The first change was the creation, in a mere two years, of the $125 million Centre for Health Protection -- Hong Kong’s version of the U.S. Centers for Disease Control and Prevention. Not coincidentally, Dr. Thomas Tsang, the new controller of CHP, worked for several years at the CDC.
One component of CHP is an “emergency response centre” that looks only slightly less high-tech than a NASA mission control room. But instead of monitoring a space shuttle, uniformed workers track reports of illness outbreaks in Hong Kong’s healthcare system. Twice a day, the information is sifted and synthesized into a “sitrep” – a situation report.

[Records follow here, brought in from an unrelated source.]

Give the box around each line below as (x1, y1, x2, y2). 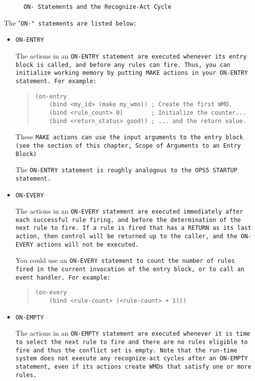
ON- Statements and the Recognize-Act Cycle (24, 3, 171, 10)
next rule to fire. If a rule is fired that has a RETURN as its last (15, 224, 252, 232)
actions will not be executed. (36, 241, 139, 248)
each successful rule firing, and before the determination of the (15, 216, 241, 223)
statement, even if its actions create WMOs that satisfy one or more (15, 363, 252, 370)
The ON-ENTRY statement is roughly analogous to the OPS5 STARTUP (15, 164, 237, 175)
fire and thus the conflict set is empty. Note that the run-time (15, 347, 237, 354)
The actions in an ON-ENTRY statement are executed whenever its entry (15, 50, 247, 61)

Most of this data is numbingly mundane, so to keep an edge, the emergency center runs drills, like last month’s “Exercise Cypress.” This involved the pretend landing of a plane carrying two people infected with H5N1 bird flu. They were hypothetically admitted to Princess Margaret Hospital, where they set off a Level 3 response and were put in the new isolation wing to avoid infecting anyone else. Officials in the patients’ imaginary country were immediately notified, as was the Hong Kong airport, the World Health Organization, etc.
The isolation wing is the other big post-SARS change. It is part of a gleaming, state-of-the-art Infectious Disease Centre (there’s that annoying British spelling again) at Princess Margaret Hospital, where SARS demonstrated the strengths – and weaknesses – of Hong Kong’s infection control system. The hospital was overwhelmed by 585 real SARS patients and twice that many suspected cases. Ten percent of the hospital’s staff contracted SAR$, including the head of the intensive care unit; fortunately, these selfless workers survived, unlike 10 percent of the other SARS patients.

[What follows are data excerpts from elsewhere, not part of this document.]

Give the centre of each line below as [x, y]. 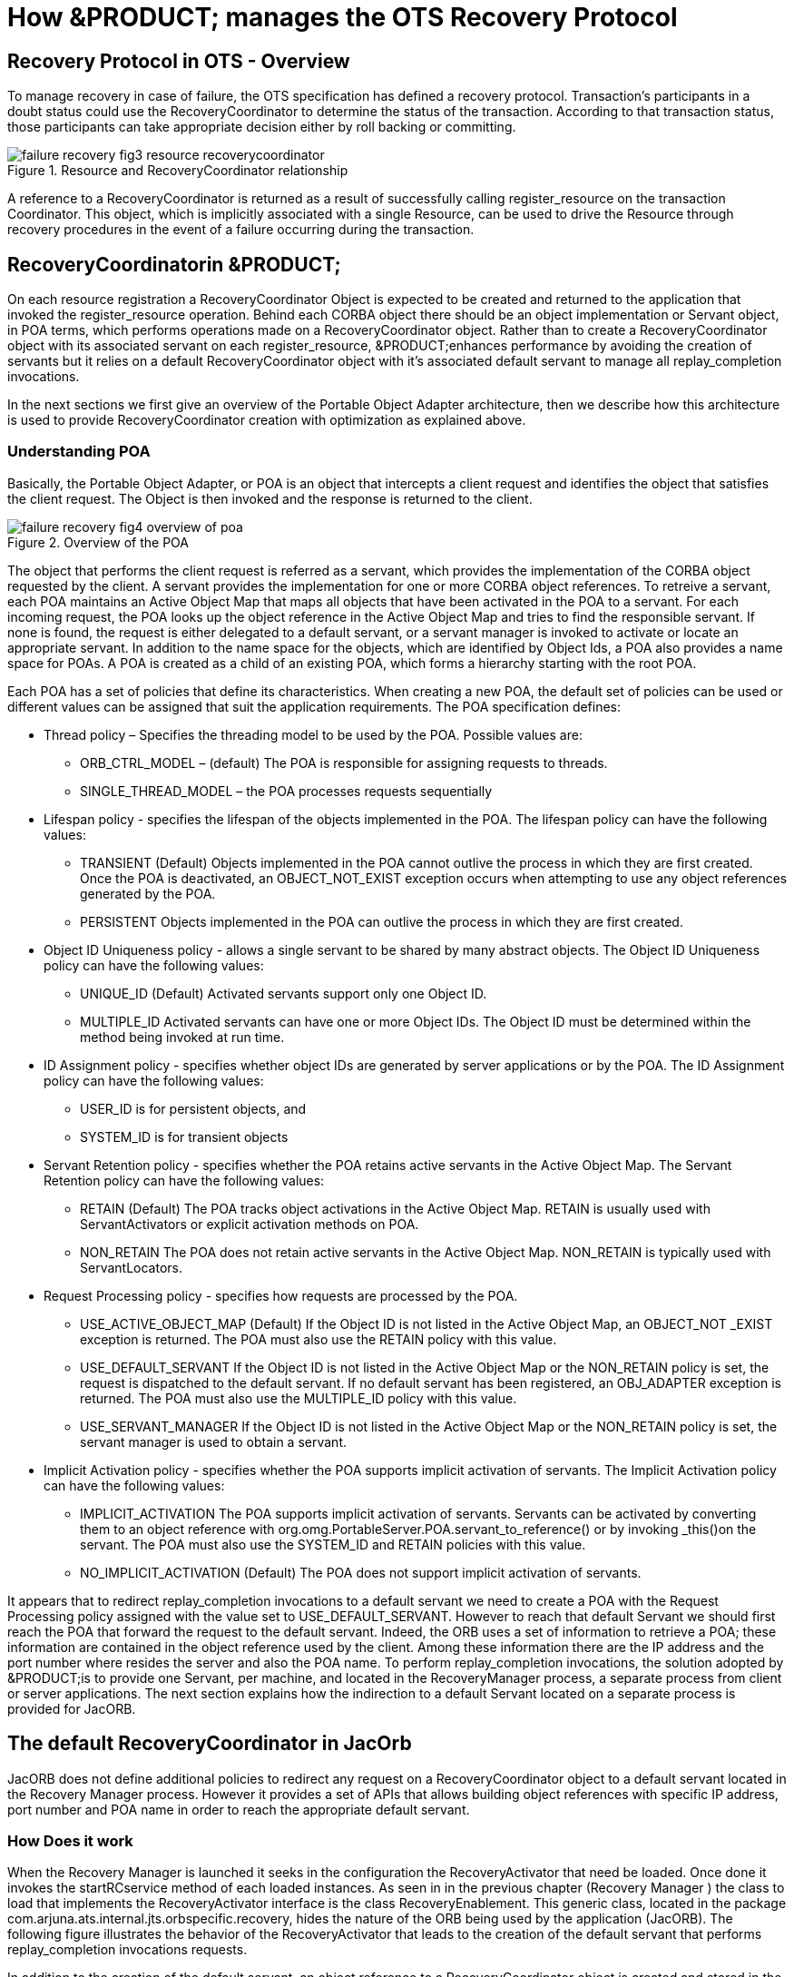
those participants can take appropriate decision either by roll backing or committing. [262, 127]
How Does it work [70, 1840]
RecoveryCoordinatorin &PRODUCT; [174, 264]
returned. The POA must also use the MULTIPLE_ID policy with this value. [299, 1398]
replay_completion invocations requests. [127, 1950]
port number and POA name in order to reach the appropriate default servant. [239, 1809]
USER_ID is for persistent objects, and [193, 1108]
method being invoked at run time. [182, 1037]

Four hospital officials gave us a tour of the new, barely-used facility, with its 8 floors of negative air pressure wards, airtight doors and windows, and bio-safety lab. Each of the 108 isolations rooms is separated from the corridor by a special anteroom about the size of a walk-in closet. The anteroom doors are programmed to open and close sequentially by sensing the presence of, say, a nurse – thus eliminating germy door knobs and preventing contaminated air droplets from escaping into the hallway. Unfortunately, this safety feature was problematic with our group of 15.
“Move closer. More. More,” directed senior hospital administrator Olivia Ma, trying to get us all sufficiently crowded together in the anteroom so one door could close and the other one open.
Editor’s note: The program Marie is traveling with is sponsored by the Honolulu-based East-West Center, founded by Congress in 1960 to promote research and education about issues of common concern to the U.S. and the Asia Pacific region. Nine other health journalists from the U.S. and Asia are participating in the health journalism program. Their first stop was Hong Kong.